* WORK REQUIRED
How many of the lines below contain "down"? Reply with only that figure.
---------------
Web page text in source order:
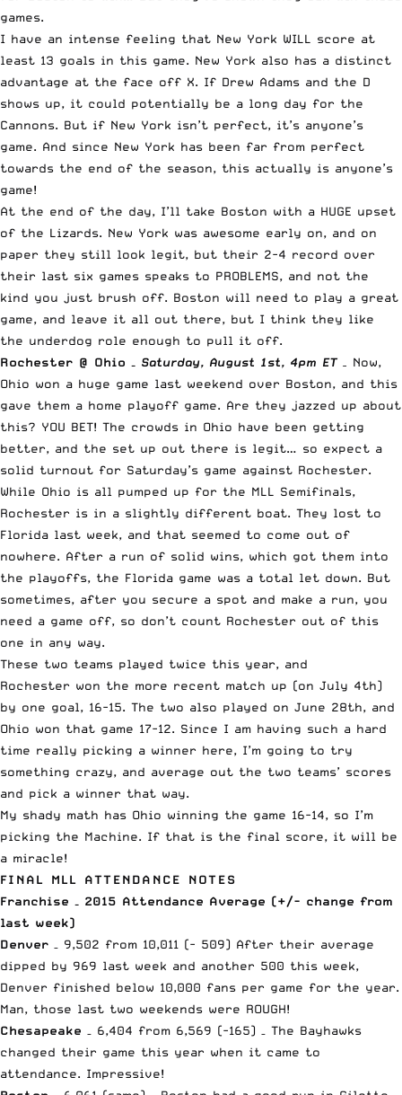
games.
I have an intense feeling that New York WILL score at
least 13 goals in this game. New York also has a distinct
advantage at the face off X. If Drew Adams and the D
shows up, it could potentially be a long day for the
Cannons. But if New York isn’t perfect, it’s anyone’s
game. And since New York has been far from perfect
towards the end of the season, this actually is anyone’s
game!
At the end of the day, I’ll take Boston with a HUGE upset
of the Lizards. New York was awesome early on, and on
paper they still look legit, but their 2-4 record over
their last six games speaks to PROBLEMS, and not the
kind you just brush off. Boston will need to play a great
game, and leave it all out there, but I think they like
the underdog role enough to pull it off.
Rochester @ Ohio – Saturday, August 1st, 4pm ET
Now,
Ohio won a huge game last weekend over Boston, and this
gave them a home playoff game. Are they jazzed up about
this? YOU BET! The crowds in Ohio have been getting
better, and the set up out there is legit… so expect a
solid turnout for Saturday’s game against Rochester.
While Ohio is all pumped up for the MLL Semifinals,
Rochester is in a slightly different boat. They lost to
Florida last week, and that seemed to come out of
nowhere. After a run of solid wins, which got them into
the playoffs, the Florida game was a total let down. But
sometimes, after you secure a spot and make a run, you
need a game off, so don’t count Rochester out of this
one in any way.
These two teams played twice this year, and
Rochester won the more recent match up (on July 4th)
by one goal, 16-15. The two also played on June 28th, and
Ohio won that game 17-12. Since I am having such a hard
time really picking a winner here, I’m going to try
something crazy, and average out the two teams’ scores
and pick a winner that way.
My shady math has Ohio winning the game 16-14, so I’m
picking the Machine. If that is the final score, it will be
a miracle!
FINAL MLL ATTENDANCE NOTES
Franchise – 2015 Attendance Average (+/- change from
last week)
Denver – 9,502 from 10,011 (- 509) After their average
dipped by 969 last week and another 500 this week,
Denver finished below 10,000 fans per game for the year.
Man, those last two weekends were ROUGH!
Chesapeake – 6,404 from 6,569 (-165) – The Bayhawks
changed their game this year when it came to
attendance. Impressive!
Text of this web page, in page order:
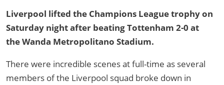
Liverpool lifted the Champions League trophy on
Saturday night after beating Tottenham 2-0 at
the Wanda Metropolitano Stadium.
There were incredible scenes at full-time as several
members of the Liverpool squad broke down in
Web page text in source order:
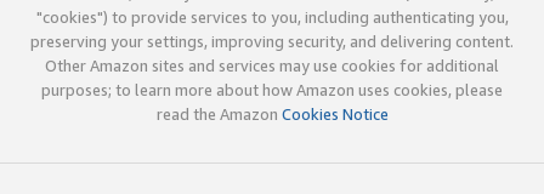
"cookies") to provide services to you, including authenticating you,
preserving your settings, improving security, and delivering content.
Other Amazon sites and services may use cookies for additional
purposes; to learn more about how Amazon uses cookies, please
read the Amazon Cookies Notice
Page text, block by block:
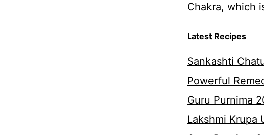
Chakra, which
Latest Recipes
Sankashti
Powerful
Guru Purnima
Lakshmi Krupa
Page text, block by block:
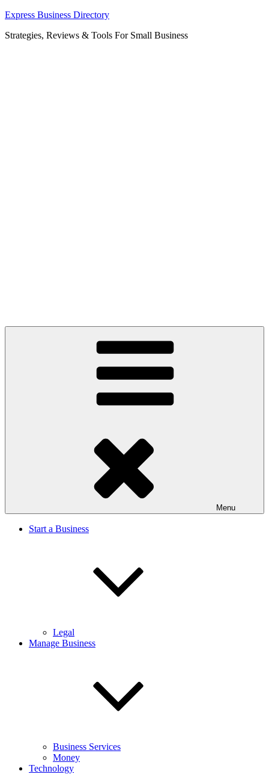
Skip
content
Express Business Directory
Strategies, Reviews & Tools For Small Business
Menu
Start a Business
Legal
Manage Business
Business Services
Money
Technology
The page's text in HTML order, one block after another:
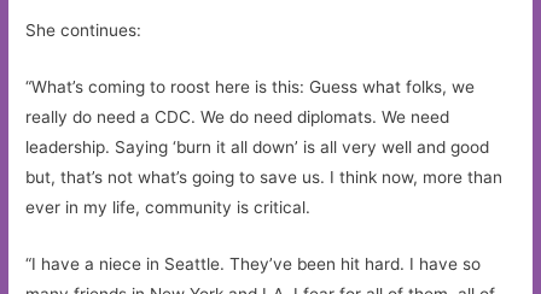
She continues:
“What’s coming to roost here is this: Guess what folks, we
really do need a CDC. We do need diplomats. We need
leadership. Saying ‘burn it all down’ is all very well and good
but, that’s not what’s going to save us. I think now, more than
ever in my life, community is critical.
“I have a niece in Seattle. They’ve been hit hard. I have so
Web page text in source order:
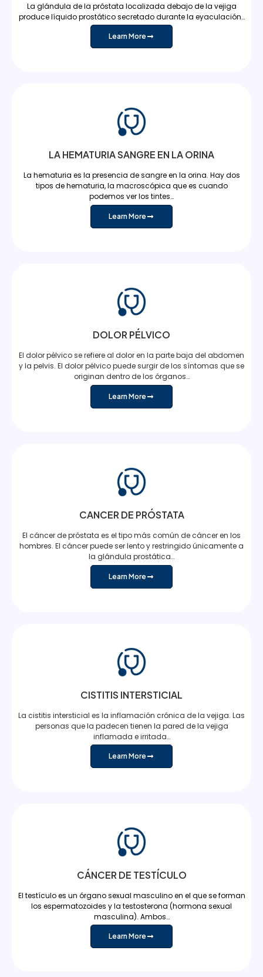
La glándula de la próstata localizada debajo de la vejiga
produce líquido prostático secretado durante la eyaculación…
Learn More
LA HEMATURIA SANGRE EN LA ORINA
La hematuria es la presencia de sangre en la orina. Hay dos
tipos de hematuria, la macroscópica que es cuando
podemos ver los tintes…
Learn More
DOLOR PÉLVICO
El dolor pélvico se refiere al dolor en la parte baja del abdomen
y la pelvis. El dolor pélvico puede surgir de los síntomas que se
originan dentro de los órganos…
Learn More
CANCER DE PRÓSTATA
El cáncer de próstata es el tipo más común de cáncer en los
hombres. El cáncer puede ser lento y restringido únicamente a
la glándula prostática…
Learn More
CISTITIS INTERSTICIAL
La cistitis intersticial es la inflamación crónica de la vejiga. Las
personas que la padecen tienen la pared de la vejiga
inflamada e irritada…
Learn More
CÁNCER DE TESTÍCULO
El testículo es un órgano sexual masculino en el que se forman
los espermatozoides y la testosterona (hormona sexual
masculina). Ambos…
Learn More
---------------
* TASK SOLUTION
3